Priority three: AI and compliance

It will come as no surprise that AI is a major part of the priority list. It noted that as long ago as late 2024, a Bank of England survey found that 85% of financial services firms were using AI

EY warns that agentic AI poses questions regarding accountability, transparency and ethics.

Priority four: Navigating volatility 

EY notes fears of future turbulence in the financial system. Factors, it says, include the legacy of the March 2023 banking turmoil, when interest rate rises exposed fragilities in risk-management models, concerns about countries competing to lessen regulation and record-breaking market valuations spurred by the potential of AI.

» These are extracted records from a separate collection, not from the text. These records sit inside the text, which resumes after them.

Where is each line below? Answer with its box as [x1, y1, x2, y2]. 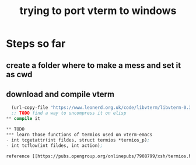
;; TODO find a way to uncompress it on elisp [11, 110, 127, 116]
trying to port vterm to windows [19, 4, 177, 18]
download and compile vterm [6, 89, 115, 99]
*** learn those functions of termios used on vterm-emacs [6, 132, 153, 137]
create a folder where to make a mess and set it [6, 60, 181, 70]
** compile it [6, 116, 41, 122]
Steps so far [6, 37, 66, 50]
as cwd [6, 69, 33, 80]
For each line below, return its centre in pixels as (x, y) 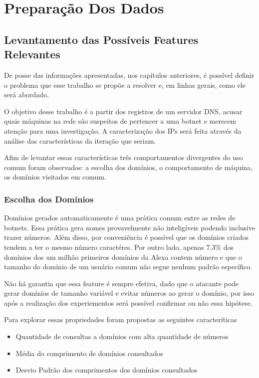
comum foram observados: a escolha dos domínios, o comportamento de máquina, (129, 167)
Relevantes (32, 54)
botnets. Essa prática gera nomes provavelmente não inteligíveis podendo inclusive (130, 227)
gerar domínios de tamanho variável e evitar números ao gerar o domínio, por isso (129, 293)
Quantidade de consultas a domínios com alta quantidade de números (122, 336)
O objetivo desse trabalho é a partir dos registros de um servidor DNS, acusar (123, 111)
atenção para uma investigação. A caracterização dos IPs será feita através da (123, 130)
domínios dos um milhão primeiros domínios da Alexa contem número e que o (123, 257)
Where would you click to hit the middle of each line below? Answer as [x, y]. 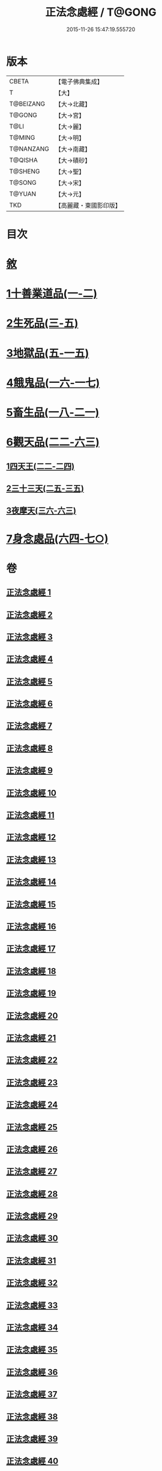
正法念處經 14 [31, 882]
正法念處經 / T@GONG [101, 12]
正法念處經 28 [32, 1194]
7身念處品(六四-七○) [58, 539]
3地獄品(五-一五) [48, 353]
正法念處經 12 [31, 838]
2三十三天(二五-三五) [45, 488]
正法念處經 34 [32, 1328]
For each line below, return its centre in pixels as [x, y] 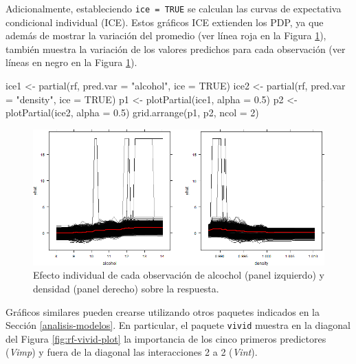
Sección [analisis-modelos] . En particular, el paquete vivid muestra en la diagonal [178, 325]
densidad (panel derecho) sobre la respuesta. [126, 288]
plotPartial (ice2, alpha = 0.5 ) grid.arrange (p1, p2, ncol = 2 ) [132, 113]
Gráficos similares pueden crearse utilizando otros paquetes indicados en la [163, 311]
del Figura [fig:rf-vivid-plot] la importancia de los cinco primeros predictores [166, 338]
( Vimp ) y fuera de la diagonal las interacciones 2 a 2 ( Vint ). [132, 352]
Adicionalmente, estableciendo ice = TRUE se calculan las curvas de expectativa [174, 8]
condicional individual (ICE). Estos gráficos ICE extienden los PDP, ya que [165, 22]
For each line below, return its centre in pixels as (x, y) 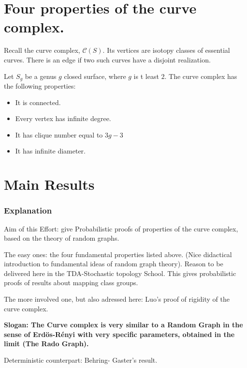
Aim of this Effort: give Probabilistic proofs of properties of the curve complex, (121, 228)
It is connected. (38, 102)
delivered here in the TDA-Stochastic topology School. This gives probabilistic (120, 273)
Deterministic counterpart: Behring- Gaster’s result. (81, 360)
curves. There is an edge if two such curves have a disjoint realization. (107, 59)
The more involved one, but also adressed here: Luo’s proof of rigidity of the (117, 299)
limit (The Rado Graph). (46, 344)
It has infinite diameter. (50, 151)
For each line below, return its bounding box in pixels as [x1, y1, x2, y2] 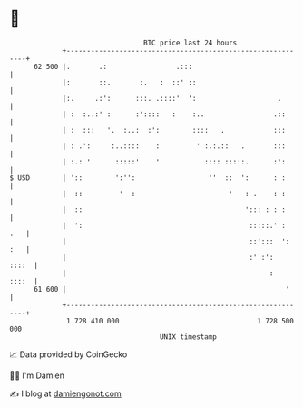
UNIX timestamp [159, 332, 218, 342]
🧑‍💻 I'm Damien [9, 370, 65, 381]
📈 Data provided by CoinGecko [9, 349, 128, 360]
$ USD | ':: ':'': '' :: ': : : [9, 173, 286, 183]
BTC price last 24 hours [143, 38, 238, 47]
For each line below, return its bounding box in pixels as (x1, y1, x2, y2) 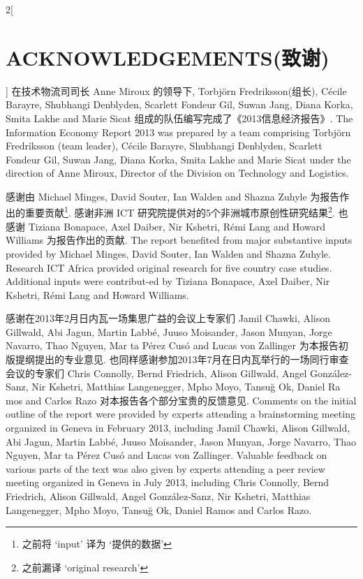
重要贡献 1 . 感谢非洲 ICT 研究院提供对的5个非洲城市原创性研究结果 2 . (24, 203, 335, 220)
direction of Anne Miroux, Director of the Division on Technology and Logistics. (6, 166, 349, 180)
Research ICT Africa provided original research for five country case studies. (6, 260, 332, 274)
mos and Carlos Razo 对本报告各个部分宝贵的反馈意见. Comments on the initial (6, 393, 357, 407)
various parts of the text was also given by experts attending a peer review (6, 461, 325, 476)
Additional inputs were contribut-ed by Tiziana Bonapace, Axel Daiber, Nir (6, 274, 330, 288)
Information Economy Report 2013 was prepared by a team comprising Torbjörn (6, 124, 351, 139)
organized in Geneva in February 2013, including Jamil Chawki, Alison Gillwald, (6, 420, 350, 435)
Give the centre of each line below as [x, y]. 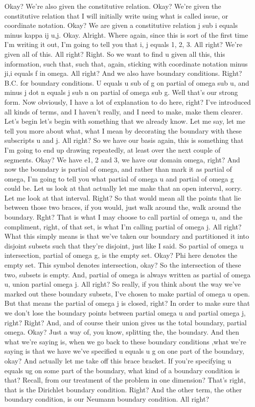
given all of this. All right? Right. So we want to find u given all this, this [115, 54]
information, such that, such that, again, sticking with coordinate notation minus [126, 63]
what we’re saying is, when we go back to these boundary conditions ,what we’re [125, 341]
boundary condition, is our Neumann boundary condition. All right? [107, 399]
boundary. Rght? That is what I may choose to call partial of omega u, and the [124, 217]
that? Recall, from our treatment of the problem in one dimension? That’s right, [125, 380]
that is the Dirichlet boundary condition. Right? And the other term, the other [123, 389]
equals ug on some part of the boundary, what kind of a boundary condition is [122, 370]
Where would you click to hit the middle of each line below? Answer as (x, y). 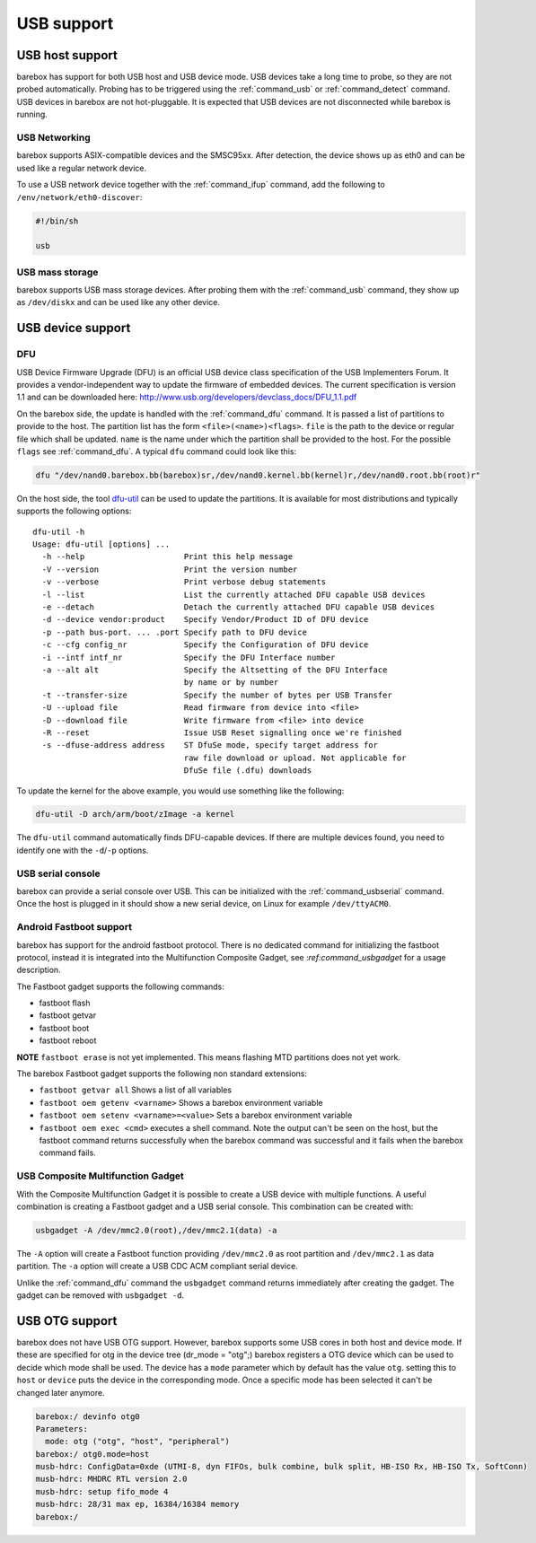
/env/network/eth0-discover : (79, 197)
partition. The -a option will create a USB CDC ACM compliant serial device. (157, 1267)
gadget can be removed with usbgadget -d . (100, 1295)
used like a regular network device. (82, 168)
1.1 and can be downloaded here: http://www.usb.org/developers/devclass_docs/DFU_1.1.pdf (187, 397)
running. (32, 114)
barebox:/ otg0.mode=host (92, 1454)
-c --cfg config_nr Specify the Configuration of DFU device (205, 645)
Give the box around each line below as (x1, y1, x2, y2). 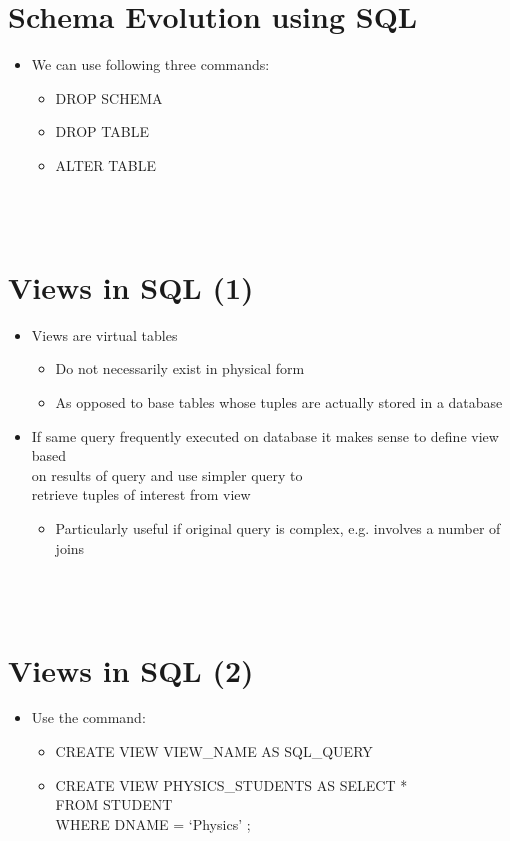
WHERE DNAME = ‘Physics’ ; (55, 813, 251, 834)
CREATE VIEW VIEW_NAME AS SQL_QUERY (55, 741, 373, 762)
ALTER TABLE (55, 154, 156, 175)
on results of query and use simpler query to (31, 464, 303, 485)
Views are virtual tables (31, 324, 178, 345)
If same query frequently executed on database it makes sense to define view (31, 425, 499, 446)
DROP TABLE (55, 121, 149, 142)
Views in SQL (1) (8, 266, 254, 307)
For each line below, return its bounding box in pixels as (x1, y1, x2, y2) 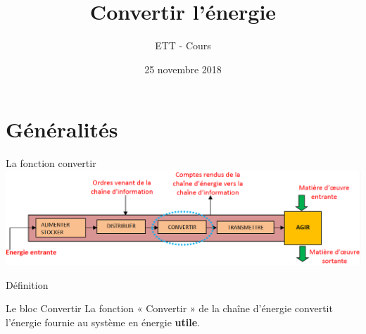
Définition (6, 277, 49, 292)
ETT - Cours (155, 38, 211, 53)
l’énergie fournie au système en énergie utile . (6, 314, 200, 329)
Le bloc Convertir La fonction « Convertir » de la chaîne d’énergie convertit (6, 301, 333, 316)
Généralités (6, 115, 118, 144)
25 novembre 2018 (144, 61, 222, 76)
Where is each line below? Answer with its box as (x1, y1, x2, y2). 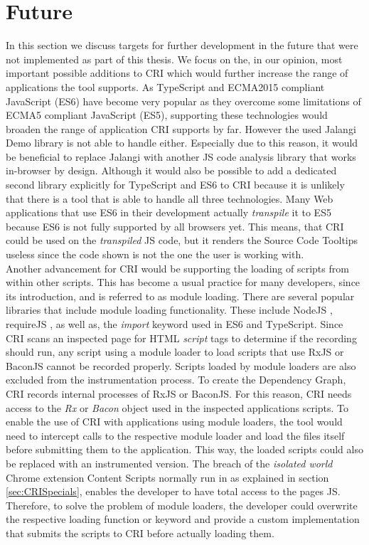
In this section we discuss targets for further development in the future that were (6, 38, 358, 53)
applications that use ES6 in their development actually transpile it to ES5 (6, 205, 331, 220)
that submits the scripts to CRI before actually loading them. (6, 525, 274, 540)
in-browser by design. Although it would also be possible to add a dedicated (6, 163, 337, 178)
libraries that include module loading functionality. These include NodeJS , (6, 302, 333, 317)
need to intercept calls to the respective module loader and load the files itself (6, 428, 345, 443)
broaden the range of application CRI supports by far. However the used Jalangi (6, 121, 356, 136)
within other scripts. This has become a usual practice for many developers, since (6, 275, 360, 290)
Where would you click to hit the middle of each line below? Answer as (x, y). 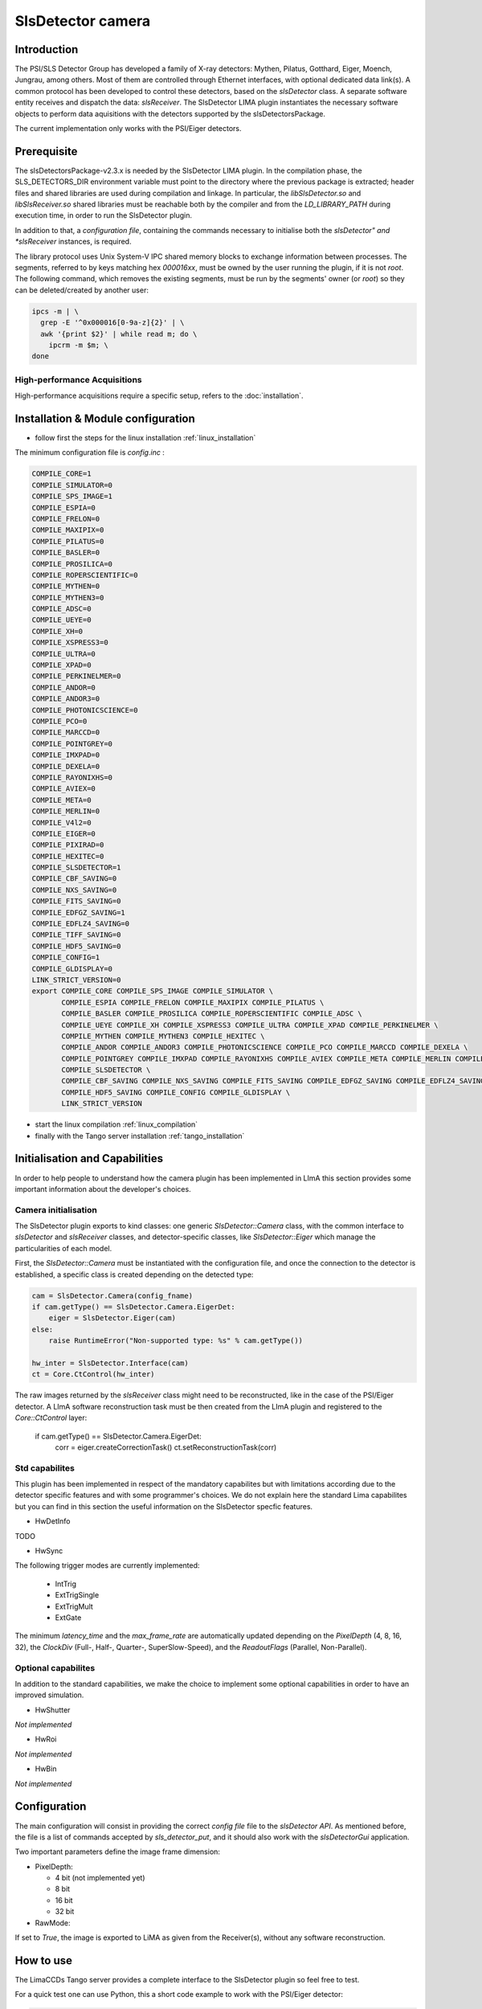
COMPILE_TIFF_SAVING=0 (76, 935)
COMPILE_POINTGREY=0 (72, 744)
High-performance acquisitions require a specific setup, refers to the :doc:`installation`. (159, 396)
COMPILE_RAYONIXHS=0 (72, 777)
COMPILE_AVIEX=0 (64, 789)
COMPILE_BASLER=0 (66, 553)
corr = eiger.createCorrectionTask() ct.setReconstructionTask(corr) (166, 1447)
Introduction (47, 49)
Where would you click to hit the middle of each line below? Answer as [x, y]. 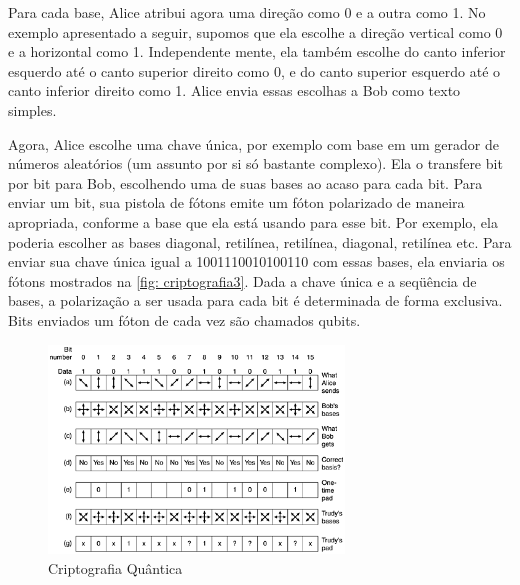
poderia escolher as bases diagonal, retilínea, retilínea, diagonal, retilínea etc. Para [260, 241]
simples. [32, 109]
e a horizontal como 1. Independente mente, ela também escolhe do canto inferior [257, 51]
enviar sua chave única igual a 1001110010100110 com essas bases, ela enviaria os [256, 261]
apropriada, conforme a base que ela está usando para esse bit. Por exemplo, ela [253, 221]
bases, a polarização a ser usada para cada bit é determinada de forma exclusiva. [255, 300]
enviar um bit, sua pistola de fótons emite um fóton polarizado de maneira [236, 202]
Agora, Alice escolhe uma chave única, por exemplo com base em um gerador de [254, 143]

Managing change to ensure compliance

EY urges firms operating in the UK to take a number of steps in 2026 to maintain regulatory compliance: 

  • Plan for multiple scenarios to remain resilient and compliant. Take the opportunity to engage with both government and regulators on growth-linked policy priorities. A proactive approach can help improve understanding, shape reforms and prevent unintended consequences, EY argues. 
  • Identify key areas where regulatory rollback is unlikely, to help maintain focus. 
  • Prepare to navigate volatility. It is important to invest now in proactive and agile stress-testing capabilities, EY says, with a focus on scenario depth and contingency planning.
  • Plan for international fragmentation. The trend towards greater national regulation seems set to continue, it argues. 
  • Combat external threats. This includes harnessing data analytics and cybersecurity solutions to proactively detect, prevent and respond to both cybersecurity and financial crime threats. Embedding operational resilience into change and third-party management programmes is also vital, EY says. 
  • Explore digital transformation, such as using AI and automation to drive new efficiencies in operational processes and the management of customer interactions, while maintaining emphasis on regulatory fundamentals, such as robust controls. 
  • Balance technology innovation with ensuring compliance oversight and using AI to boost compliance capabilities. 
  • Strengthen governance.

Pressure from UK Government to regulate for growth

Christopher Woolard, Partner, Financial Services at EY says: “The UK financial services regulation is at a crossroads. Regulators face growing pressure to deliver on the government’s ‘regulate for growth’ agenda whilst maintaining market stability and consumer protection. 

“They must also grapple with four ongoing priorities: financial crime, operational resilience, AI and compliance, and navigating volatility.” 

“Firms operating in the UK should focus on these, alongside sector-specific issues, with all activity underpinned by robust internal governance and controls to help maintain regulatory compliance,” Christopher adds. 

“At the same time, they should engage proactively with policymakers to shape outcomes and deepen their understanding of the landscape as it evolves.”

EY’s research previously showed that while firms planned to increase their use of generative AI, their workforce lacked experience with the technology.

It has also highlighted divergent approaches to AI governance across major financial centres.